[Records from a collection]

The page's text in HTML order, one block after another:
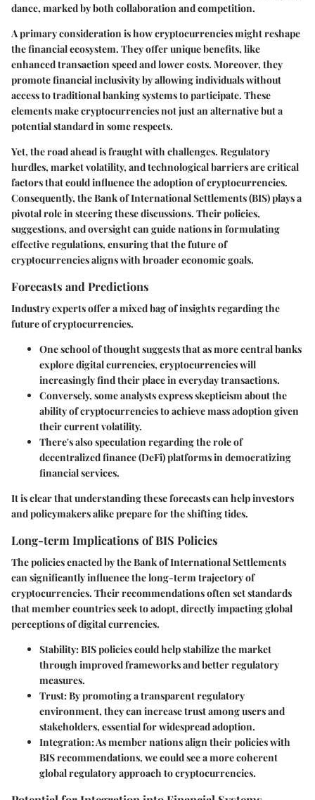
dance, marked by both collaboration and competition.
A primary consideration is how cryptocurrencies might reshape
the financial ecosystem. They offer unique benefits, like
enhanced transaction speed and lower costs. Moreover, they
promote financial inclusivity by allowing individuals without
access to traditional banking systems to participate. These
elements make cryptocurrencies not just an alternative but a
potential standard in some respects.
Yet, the road ahead is fraught with challenges. Regulatory
hurdles, market volatility, and technological barriers are critical
factors that could influence the adoption of cryptocurrencies.
Consequently, the Bank of International Settlements (BIS) plays a
pivotal role in steering these discussions. Their policies,
suggestions, and oversight can guide nations in formulating
effective regulations, ensuring that the future of
cryptocurrencies aligns with broader economic goals.
Forecasts and Predictions
Industry experts offer a mixed bag of insights regarding the
future of cryptocurrencies.
One school of thought suggests that as more central banks
explore digital currencies, cryptocurrencies will
increasingly find their place in everyday transactions.
Conversely, some analysts express skepticism about the
ability of cryptocurrencies to achieve mass adoption given
their current volatility.
There's also speculation regarding the role of
decentralized finance (DeFi) platforms in democratizing
financial services.
It is clear that understanding these forecasts can help investors
and policymakers alike prepare for the shifting tides.
Long-term Implications of BIS Policies
The policies enacted by the Bank of International Settlements
can significantly influence the long-term trajectory of
cryptocurrencies. Their recommendations often set standards
that member countries seek to adopt, directly impacting global
perceptions of digital currencies.
Stability:BIS policies could help stabilize the market
through improved frameworks and better regulatory
measures.
Trust:By promoting a transparent regulatory
environment, they can increase trust among users and
stakeholders, essential for widespread adoption.
Integration:As member nations align their policies with
BIS recommendations, we could see a more coherent
global regulatory approach to cryptocurrencies.
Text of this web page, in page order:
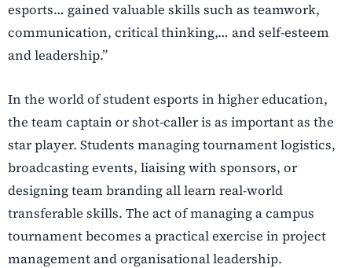
esports… gained valuable skills such as teamwork,
communication, critical thinking,… and self-esteem
and leadership.”
In the world of student esports in higher education,
the team captain or shot-caller is as important as the
star player. Students managing tournament logistics,
broadcasting events, liaising with sponsors, or
designing team branding all learn real-world
transferable skills. The act of managing a campus
tournament becomes a practical exercise in project
management and organisational leadership.
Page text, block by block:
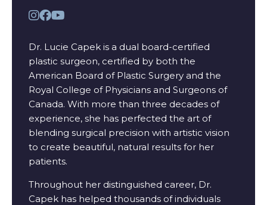
Dr. Lucie Capek is a dual board-certified
plastic surgeon, certified by both the
American Board of Plastic Surgery and the
Royal College of Physicians and Surgeons of
Canada. With more than three decades of
experience, she has perfected the art of
blending surgical precision with artistic vision
to create beautiful, natural results for her
patients.
Throughout her distinguished career, Dr.
Capek has helped thousands of individuals
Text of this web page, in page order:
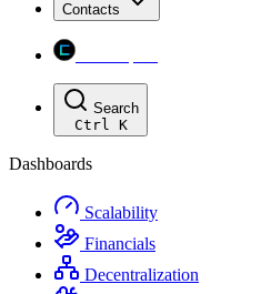
Contacts
Search
Ctrl K
Dashboards
Scalability
Financials
Decentralization
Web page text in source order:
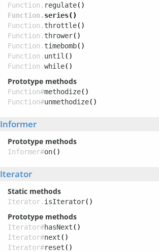
Function. regulate()
Function. series()
Function. throttle()
Function. thrower()
Function. timebomb()
Function. until ()
Function.while()
Prototype methods
Function#methodize()
Function#unmethodize()
Informer
Prototype methods
Informer#on()
Iterator
Static methods
Iterator. isIterator()
Prototype methods
Iterator#hasNext ()
Iterator#next ()
Iterator#reset ()
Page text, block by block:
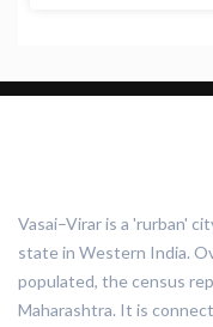
Vasai–Virar is a 'rurban'
state in Western India.
populated, the census
Maharashtra. It is
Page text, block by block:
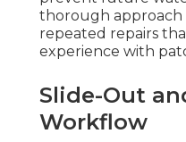
thorough approach
repeated repairs
experience with
Slide-Out
Workflow
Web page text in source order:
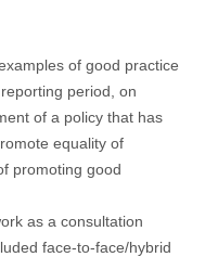
of good practice
period, on
of a policy that has
equality of
promoting good
as a consultation
face-to-face/hybrid
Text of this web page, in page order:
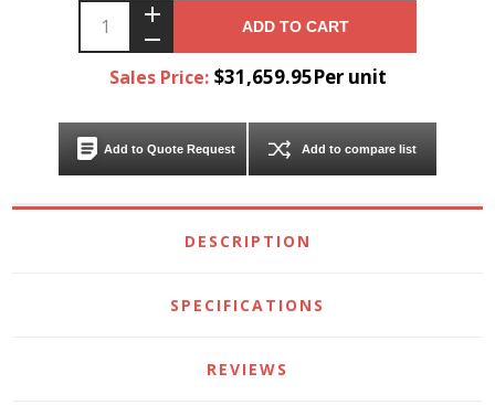
ADD TO CART
Sales Price: $31,659.95Per unit
Add to Quote Request Add to compare list
DESCRIPTION
SPECIFICATIONS
REVIEWS
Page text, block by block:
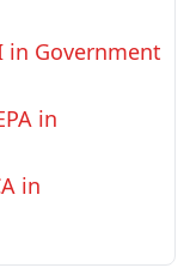
in Government
in
in
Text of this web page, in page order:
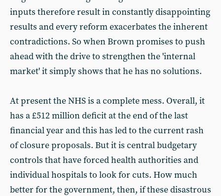
inputs therefore result in constantly disappointing
results and every reform exacerbates the inherent
contradictions. So when Brown promises to push
ahead with the drive to strengthen the 'internal
market' it simply shows that he has no solutions.
At present the NHS is a complete mess. Overall, it
has a £512 million deficit at the end of the last
financial year and this has led to the current rash
of closure proposals. But it is central budgetary
controls that have forced health authorities and
individual hospitals to look for cuts. How much
better for the government, then, if these disastrous
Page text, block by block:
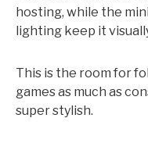
hosting, while the
lighting keep it
This is the room for
games as much as
super stylish.
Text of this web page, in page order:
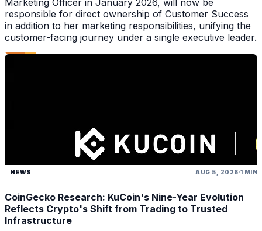
responsible for direct ownership of Customer Success
in addition to her marketing responsibilities, unifying the
customer-facing journey under a single executive leader.
NEWS AUG 5, 2026 1 MIN
CoinGecko Research: KuCoin's Nine-Year Evolution
Reflects Crypto's Shift from Trading to Trusted
Infrastructure
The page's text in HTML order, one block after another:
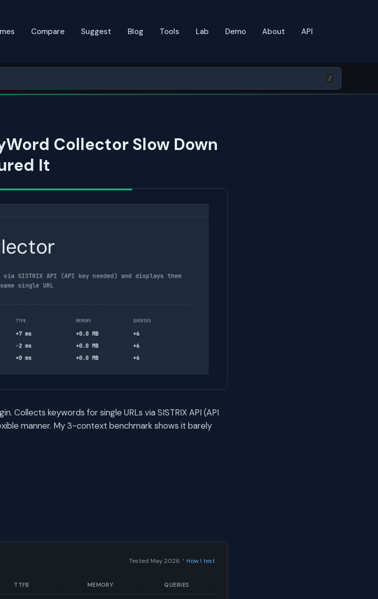
Compare Suggest Blog Tools Lab Demo About API
/
Collector Slow Down
It
Collects keywords for single URLs via SISTRIX API (API
manner. My 3-context benchmark shows it barely
Tested May 2026 · How I test
TTFB MEMORY QUERIES
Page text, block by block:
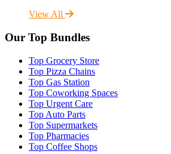
View All
Our Top Bundles
Top Grocery Store
Top Pizza Chains
Top Gas Station
Top Coworking Spaces
Top Urgent Care
Top Auto Parts
Top Supermarkets
Top Pharmacies
Top Coffee Shops
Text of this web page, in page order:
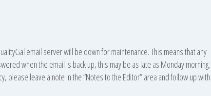
email server will be down for maintenance. This means that any
when the email is back up, this may be as late as Monday morning.
please leave a note in the “Notes to the Editor” area and follow up with
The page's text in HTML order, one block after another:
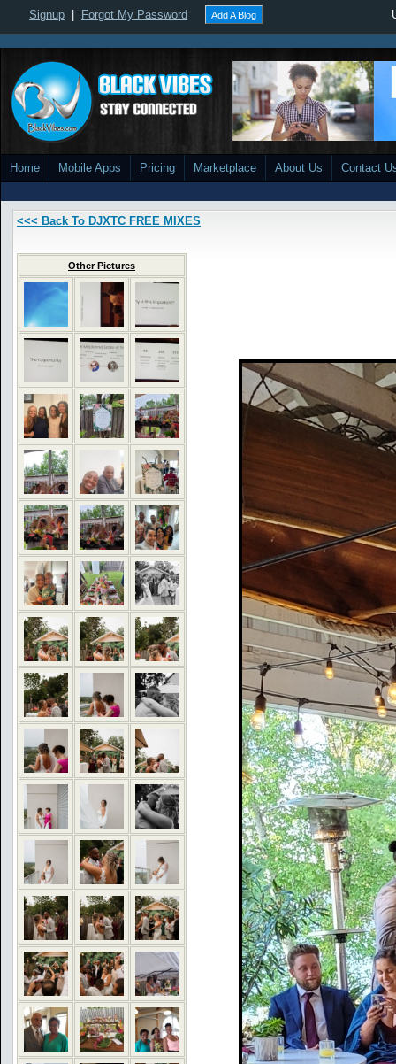
Signup Forgot My Password Add A Blog
Home Mobile Apps Pricing Marketplace About Us Contact
<<< Back To DJXTC FREE MIXES
Other Pictures
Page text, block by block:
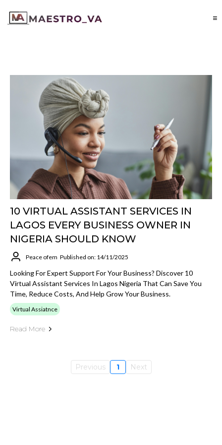
10 VIRTUAL ASSISTANT SERVICES IN
LAGOS EVERY BUSINESS OWNER IN
NIGERIA SHOULD KNOW
Peace ofem Published on: 14/11/2025
Looking For Expert Support For Your Business? Discover 10
Virtual Assistant Services In Lagos Nigeria That Can Save You
Time, Reduce Costs, And Help Grow Your Business.
Virtual Assiatnce
Read More
Previous 1 Next
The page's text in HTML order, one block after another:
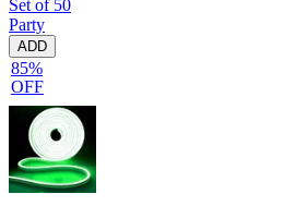
Set of 50
Party
ADD
85%
OFF
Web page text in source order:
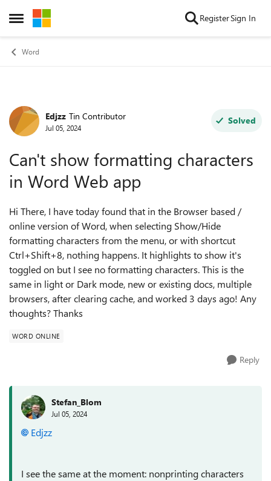
Open Side Menu
Skip to content RegisterSign In
Word
Forum Discussion
Edjzz Tin Contributor
Jul 05, 2024
Solved
Can't show formatting characters
in Word Web app
Hi There, I have today found that in the Browser based /
online version of Word, when selecting Show/Hide
formatting characters from the menu, or with shortcut
Ctrl+Shift+8, nothing happens. It highlights to show it's
toggled on but I see no formatting characters. This is the
same in light or Dark mode, new or existing docs, multiple
browsers, after clearing cache, and worked 3 days ago! Any
thoughts? Thanks
WORD ONLINE
Reply
Stefan_Blom
Jul 05, 2024
Edjzz
I see the same at the moment: nonprinting characters

= Task item =
On how many lines above does the word "email" appear? Only the number should be given.

= Response =
2